* _Directions for this task_
Check each line of the entries below for the word "pane", and copy out the ones that have it.

*** Data for analysis ***

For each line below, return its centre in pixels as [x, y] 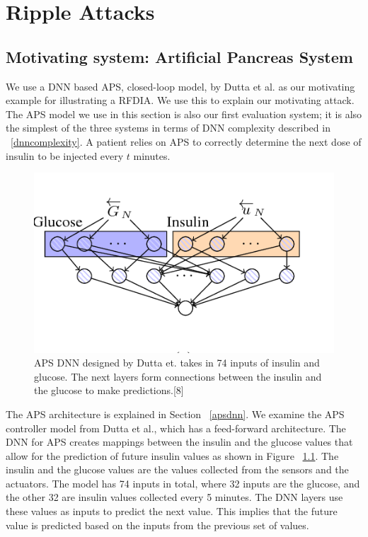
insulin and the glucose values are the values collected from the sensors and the [177, 469]
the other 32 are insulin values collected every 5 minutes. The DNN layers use [174, 497]
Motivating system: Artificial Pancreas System [179, 56]
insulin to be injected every [65, 155]
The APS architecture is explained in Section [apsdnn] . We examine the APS [175, 414]
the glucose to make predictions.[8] [109, 390]
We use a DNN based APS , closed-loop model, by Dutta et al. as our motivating [180, 86]
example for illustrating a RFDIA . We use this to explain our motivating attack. [180, 100]
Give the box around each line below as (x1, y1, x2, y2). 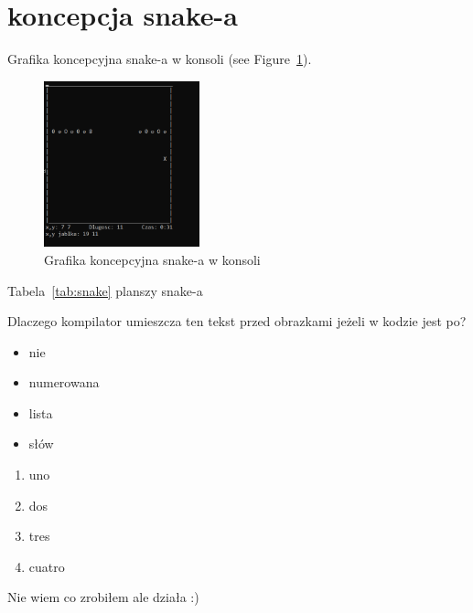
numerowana (28, 373, 100, 392)
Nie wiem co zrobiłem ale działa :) (7, 587, 199, 607)
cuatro (28, 556, 65, 576)
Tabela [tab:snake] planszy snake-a (7, 280, 203, 300)
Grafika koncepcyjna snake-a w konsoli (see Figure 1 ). (7, 49, 312, 69)
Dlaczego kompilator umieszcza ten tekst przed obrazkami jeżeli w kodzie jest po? (7, 312, 467, 331)
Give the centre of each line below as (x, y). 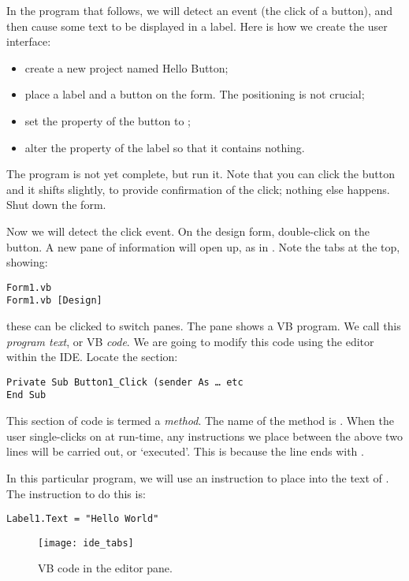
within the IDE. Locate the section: (92, 357)
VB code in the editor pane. (105, 568)
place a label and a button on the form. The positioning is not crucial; (195, 94)
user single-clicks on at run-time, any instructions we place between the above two (204, 436)
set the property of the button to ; (108, 120)
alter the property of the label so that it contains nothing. (165, 147)
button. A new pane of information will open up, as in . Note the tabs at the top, (203, 246)
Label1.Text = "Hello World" (83, 519)
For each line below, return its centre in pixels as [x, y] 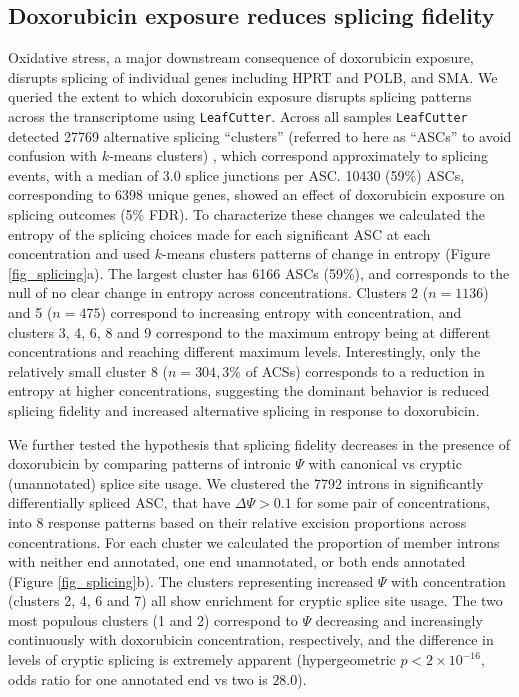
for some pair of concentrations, [393, 502]
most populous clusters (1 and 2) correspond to [153, 619]
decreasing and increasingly [399, 619]
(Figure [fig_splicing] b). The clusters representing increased [191, 580]
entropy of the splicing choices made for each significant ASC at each [219, 233]
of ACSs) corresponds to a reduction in [365, 370]
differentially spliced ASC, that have [119, 502]
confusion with [53, 155]
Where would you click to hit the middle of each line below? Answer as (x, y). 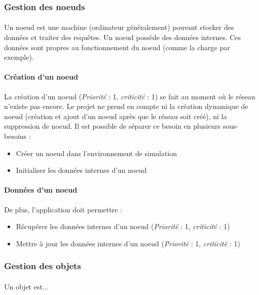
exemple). (19, 57)
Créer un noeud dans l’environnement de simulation (97, 153)
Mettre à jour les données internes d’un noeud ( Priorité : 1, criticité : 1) (128, 243)
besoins (15, 136)
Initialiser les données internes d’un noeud (81, 170)
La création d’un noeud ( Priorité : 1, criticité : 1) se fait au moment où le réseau (130, 96)
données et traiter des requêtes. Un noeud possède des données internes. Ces (123, 37)
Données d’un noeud (41, 190)

***

* _Exercise answer_
VB code in the editor pane. (105, 568)
button. A new pane of information will open up, as in . Note the tabs at the top, (203, 246)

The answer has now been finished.